Journal poétique / www.jouyanna.ch

liquides

samedi 12 septembre 2015, par Anna Jouy

Ce pourrait être un poème ou alors une doléance, un dépôt de plainte que je viendrais remettre à un guichet de complaisance. Cette sensation de brandir, d’agiter des révoltes illusions : une secousse un tressautement simulant l’action, un spasme à peine volontaire même, le réflexe du mort qui crache son dentier, sous l’effet d’un petit souffle. J’aurais bien aimé que ça vaille la peine, que ça résonne mais ce n’est rien.

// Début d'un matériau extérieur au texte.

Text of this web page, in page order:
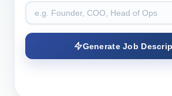
Generate Job
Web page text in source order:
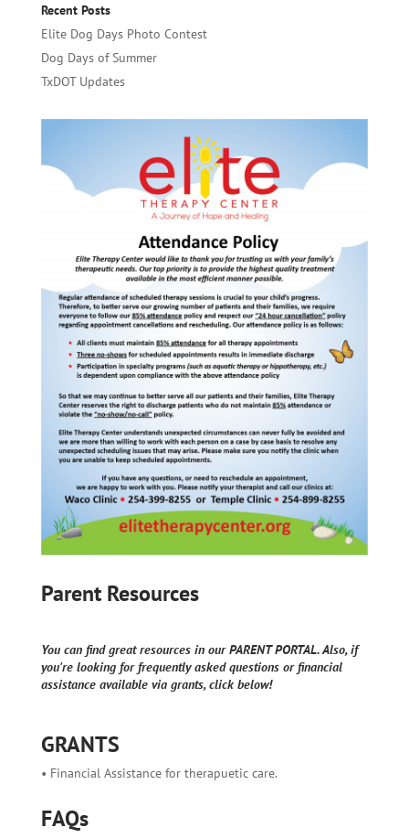
Recent Posts
Elite Dog Days Photo Contest
Dog Days of Summer
TxDOT Updates
Parent Resources
You can find great resources in our PARENT PORTAL. Also, if
you're looking for frequently asked questions or financial
assistance available via grants, click below!
GRANTS
• Financial Assistance for therapuetic care.
FAQs
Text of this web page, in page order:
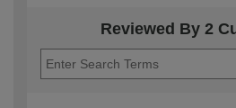
Reviewed By 2
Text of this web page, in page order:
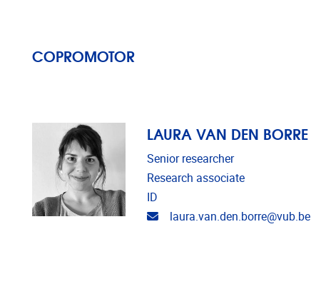
COPROMOTOR
LAURA VAN DEN BORRE
Senior researcher
Research associate
ID
Email address
laura.van.den.borre@vub.be
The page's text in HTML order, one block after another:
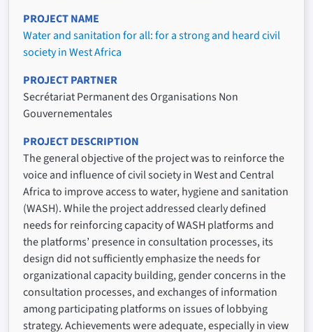
PROJECT NAME
Water and sanitation for all: for a strong and heard civil
society in West Africa
PROJECT PARTNER
Secrétariat Permanent des Organisations Non
Gouvernementales
PROJECT DESCRIPTION
The general objective of the project was to reinforce the
voice and influence of civil society in West and Central
Africa to improve access to water, hygiene and sanitation
(WASH). While the project addressed clearly defined
needs for reinforcing capacity of WASH platforms and
the platforms’ presence in consultation processes, its
design did not sufficiently emphasize the needs for
organizational capacity building, gender concerns in the
consultation processes, and exchanges of information
among participating platforms on issues of lobbying
strategy. Achievements were adequate, especially in view
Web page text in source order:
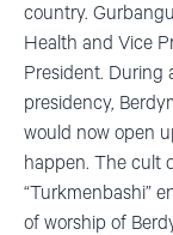
country.
Health and Vice
President. During
presidency,
would now open
happen. The cult
“Turkmenbashi”
of worship of
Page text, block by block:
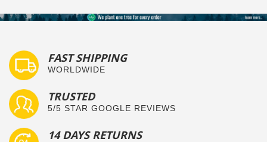
FAST SHIPPING
WORLDWIDE
TRUSTED
5/5 STAR GOOGLE REVIEWS
14 DAYS RETURNS
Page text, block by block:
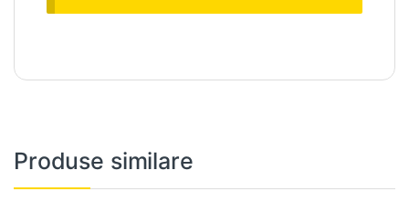
Produse similare
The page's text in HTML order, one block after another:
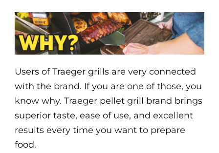
Users of Traeger grills are very connected
with the brand. If you are one of those, you
know why. Traeger pellet grill brand brings
superior taste, ease of use, and excellent
results every time you want to prepare
food.
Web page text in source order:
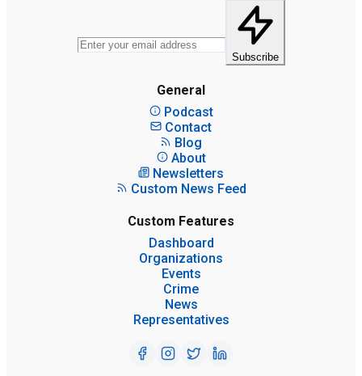
Subscribe
General
Podcast
Contact
Blog
About
Newsletters
Custom News Feed
Custom Features
Dashboard
Organizations
Events
Crime
News
Representatives
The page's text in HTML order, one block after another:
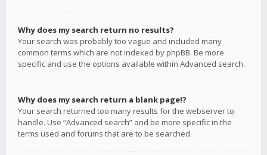
Why does my search return no results?
Your search was probably too vague and included many
common terms which are not indexed by phpBB. Be more
specific and use the options available within Advanced search.
Why does my search return a blank page!?
Your search returned too many results for the webserver to
handle. Use “Advanced search” and be more specific in the
terms used and forums that are to be searched.
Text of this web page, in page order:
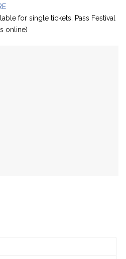
for single tickets, Pass Festival
online)
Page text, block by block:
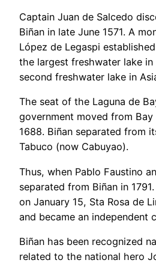
Captain Juan de Salcedo
Biñan in late June 1571. A
López de Legaspi
the largest freshwater lake
second freshwater lake in
The seat of the Laguna de
government moved from Bay
1688. Biñan separated from
Tabuco (now Cabuyao).
Thus, when Pablo Faustino
separated from Biñan in
on January 15, Sta Rosa de
and became an independent
Biñan has been recognized
related to the national hero
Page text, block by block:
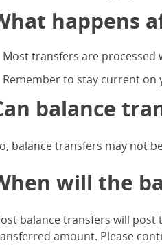
happens
Most transfers are processed
Remember to stay current
balance
balance transfers may not
will the
balance transfers will post
amount. Please
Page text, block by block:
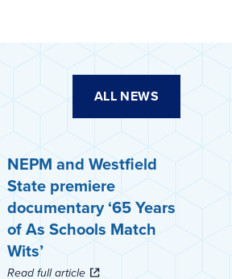
ALL NEWS
NEPM and Westfield
State premiere
documentary ‘65 Years
of As Schools Match
Wits’
Read full article
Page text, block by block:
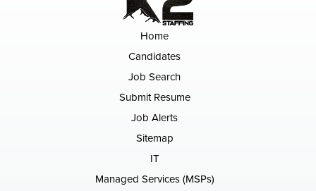
Home
Candidates
Job Search
Submit Resume
Job Alerts
Sitemap
IT
Managed Services (MSPs)
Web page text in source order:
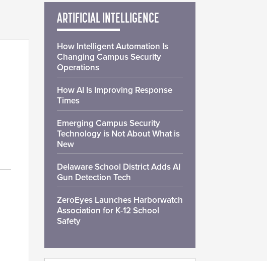
ARTIFICIAL INTELLIGENCE
How Intelligent Automation Is
Changing Campus Security
Operations
How AI Is Improving Response
Times
Emerging Campus Security
Technology is Not About What is
New
Delaware School District Adds AI
Gun Detection Tech
ZeroEyes Launches Harborwatch
Association for K-12 School
Safety
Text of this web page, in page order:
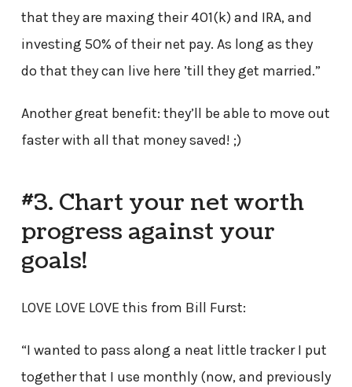
that they are maxing their 401(k) and IRA, and
investing 50% of their net pay. As long as they
do that they can live here ’till they get married.”
Another great benefit: they’ll be able to move out
faster with all that money saved! ;)
#3. Chart your net worth
progress against your
goals!
LOVE LOVE LOVE this from Bill Furst:
“I wanted to pass along a neat little tracker I put
together that I use monthly (now, and previously
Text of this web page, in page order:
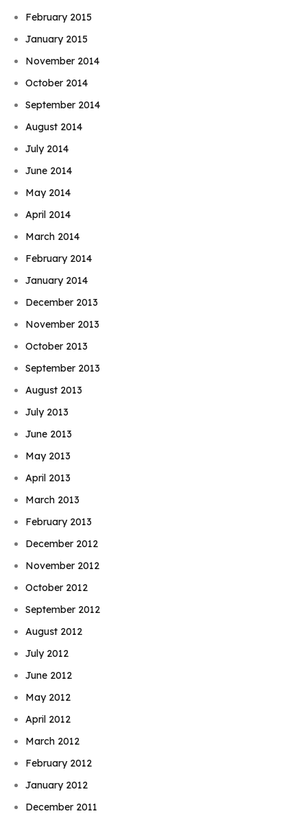
February 2015
January 2015
November 2014
October 2014
September 2014
August 2014
July 2014
June 2014
May 2014
April 2014
March 2014
February 2014
January 2014
December 2013
November 2013
October 2013
September 2013
August 2013
July 2013
June 2013
May 2013
April 2013
March 2013
February 2013
December 2012
November 2012
October 2012
September 2012
August 2012
July 2012
June 2012
May 2012
April 2012
March 2012
February 2012
January 2012
December 2011

Je trempe la main dans l’ombre. Autant chercher un souffle dans un orage. La mêlée de ces voix gouache mon jour d’un deuil insécable. Je fouille et brasse la nuit, c’est une prise sans miracle où mes doigts ne saisissent aucune tanche arc en ciel.

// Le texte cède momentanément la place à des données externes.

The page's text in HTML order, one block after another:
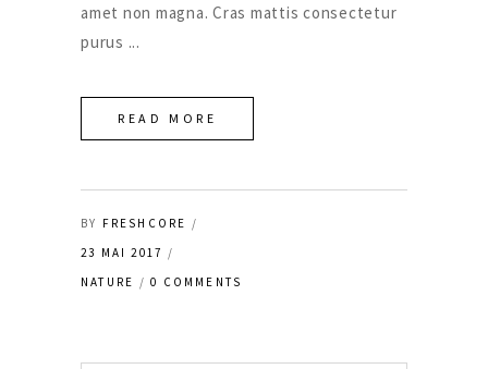
amet non magna. Cras mattis consectetur
purus
READ MORE
BY FRESHCORE
23 MAI 2017
NATURE
0 COMMENTS
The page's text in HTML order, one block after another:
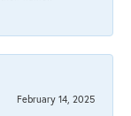
February 14, 2025
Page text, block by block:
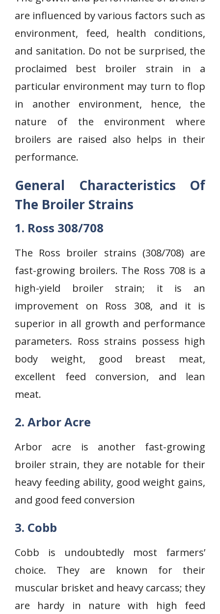
are influenced by various factors such as
environment, feed, health conditions,
and sanitation. Do not be surprised, the
proclaimed best broiler strain in a
particular environment may turn to flop
in another environment, hence, the
nature of the environment where
broilers are raised also helps in their
performance.
General Characteristics Of
The Broiler Strains
1. Ross 308/708
The Ross broiler strains (308/708) are
fast-growing broilers. The Ross 708 is a
high-yield broiler strain; it is an
improvement on Ross 308, and it is
superior in all growth and performance
parameters. Ross strains possess high
body weight, good breast meat,
excellent feed conversion, and lean
meat.
2. Arbor Acre
Arbor acre is another fast-growing
broiler strain, they are notable for their
heavy feeding ability, good weight gains,
and good feed conversion
3. Cobb
Cobb is undoubtedly most farmers’
choice. They are known for their
muscular brisket and heavy carcass; they
are hardy in nature with high feed
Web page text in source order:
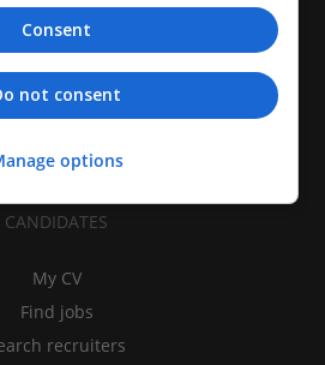
CANDIDATES
My CV
Find jobs
recruiters
Consent
not consent
options
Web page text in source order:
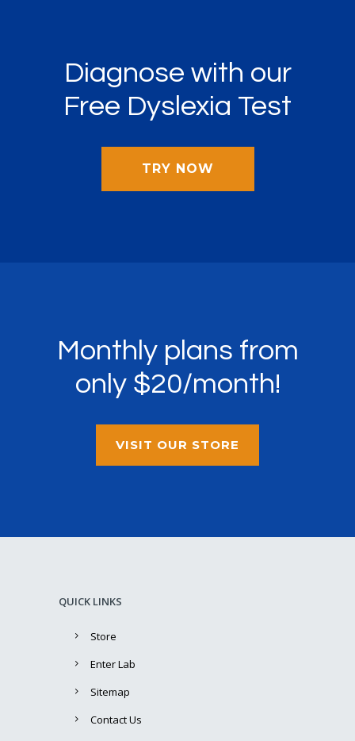
Diagnose with our
Free Dyslexia Test
TRY NOW
Monthly plans from
only $20/month!
VISIT OUR STORE
QUICK LINKS
Store
Enter Lab
Sitemap
Contact Us
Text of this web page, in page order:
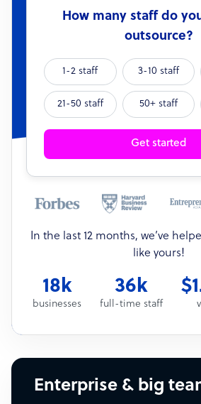
How many staff do
outsource?
1-2 staff 3-10 staff
21-50 staff 50+ staff
Get started
In the last 12 months, we’ve
like yours!
18k
businesses
36k
full-time staff
Enterprise & big

Trempe la main, le bras, jusqu’à l’âme, draguer le fond des vases obscures. Toucher et reprendre le filet de parole qu’un jour j’ai fait tomber comme une goutte blanche dans le café. L’irréparable liquide. Une mesure immense d’empêchements, d’impossibles devoirs devant laquelle par défi, par orgueil, pour narguer le trou noir jeté sous mes pas, je m’applique éveillée et m’obstine. Et c’est comme changer le monde en pêchant à mains libres. J’aurais voulu en faire un poème mais écrit d’encre et d’une petite voix, ça disparait aussitôt, du fluide d’eau, de noir et d’air.